The Perpetual Edict (Dutch: Eeuwig Edict) was a resolution of the States of Holland passed on 5 August 1667 which abolished the office of Stadtholder in the province of Holland. At approximately the same time, a majority of provinces in the States General of the Netherlands agreed to declare the office of stadtholder (in any of the provinces) incompatible with the office of Captain general of the Dutch Republic.

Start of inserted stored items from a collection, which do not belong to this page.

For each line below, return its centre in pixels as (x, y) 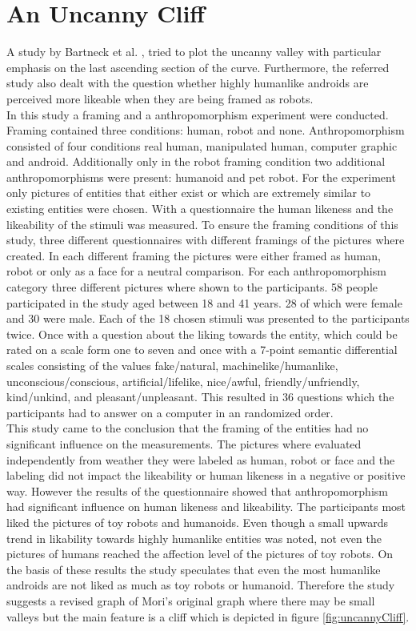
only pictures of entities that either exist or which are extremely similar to (189, 193)
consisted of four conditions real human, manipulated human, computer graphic (202, 145)
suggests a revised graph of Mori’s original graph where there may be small (191, 600)
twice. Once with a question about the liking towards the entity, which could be (202, 334)
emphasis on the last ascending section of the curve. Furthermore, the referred (198, 67)
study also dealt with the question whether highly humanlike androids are (188, 83)
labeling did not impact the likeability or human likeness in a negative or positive (206, 475)
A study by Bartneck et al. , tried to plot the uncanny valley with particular (194, 52)
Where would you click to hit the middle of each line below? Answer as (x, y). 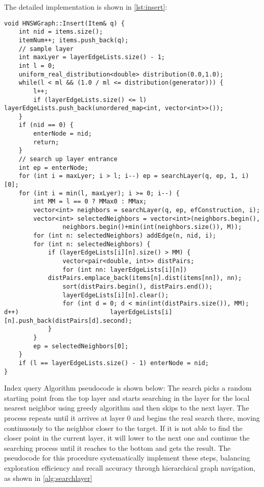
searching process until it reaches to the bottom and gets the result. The (117, 447)
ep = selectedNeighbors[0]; (81, 346)
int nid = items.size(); (61, 32)
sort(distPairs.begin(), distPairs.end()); (138, 286)
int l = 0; (37, 66)
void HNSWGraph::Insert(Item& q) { (65, 23)
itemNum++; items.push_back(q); (74, 40)
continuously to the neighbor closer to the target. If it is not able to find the (123, 428)
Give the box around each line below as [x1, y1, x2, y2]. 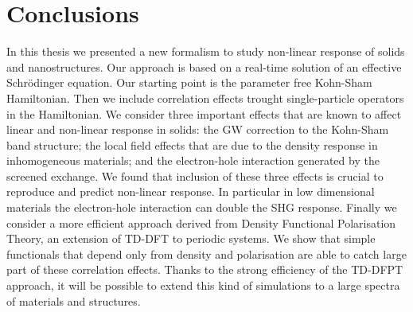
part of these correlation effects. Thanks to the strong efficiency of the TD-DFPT [6, 261, 403, 278]
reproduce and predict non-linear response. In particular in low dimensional [6, 183, 375, 200]
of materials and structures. [6, 292, 141, 309]
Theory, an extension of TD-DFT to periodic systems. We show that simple [6, 230, 376, 247]
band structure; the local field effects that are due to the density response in [6, 136, 378, 153]
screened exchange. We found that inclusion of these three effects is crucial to [6, 167, 384, 184]
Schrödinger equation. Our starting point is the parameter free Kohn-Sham [6, 74, 372, 91]
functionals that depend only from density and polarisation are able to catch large [6, 245, 407, 262]

The edict was intended to prevent William III, Prince of Orange from claiming the office of Stadtholder in the province of Holland for himself. The previous Act of Seclusion (1654) was intended to exclude all members of the House of Orange from being appointed to the office, but this act had been revoked in 1660.

==Background==
During the First Stadtholderless Period, the States-Party faction of the Dutch Regents, led by Grand Pensionary Johan de Witt and his uncle Cornelis de Graeff, tried to prevent the elevation of young William III, Prince of Orange to the office of Stadtholder in the province of Holland. After the Treaty of Westminster (1654) they enacted the Act of Seclusion, which would prevent a member of the House of Orange being appointed to the office, without abolishing the office itself. This Act was revoked in 1660, after the Restoration of William's uncle Charles II of England. Since then there had been increasing agitation by the Orangist adherents of the Prince to give him a high office, like a seat in the Raad van State.

==Chronology==
In July 1667, just before the Treaty of Breda (1667) ended the Second Anglo-Dutch War De Witt presented a political compromise to the States of Holland in which he proposed that William would be assigned a seat in the Raad van State, and would be appointed Captain-general, but only on reaching the age of majority: 23, not 18, as the Orangists wanted. All of this on condition that William would be excluded from the stadtholderate in every province (In Friesland and Groningen William's cousin Henry Casimir II, Count of Nassau-Dietz was already stadtholder).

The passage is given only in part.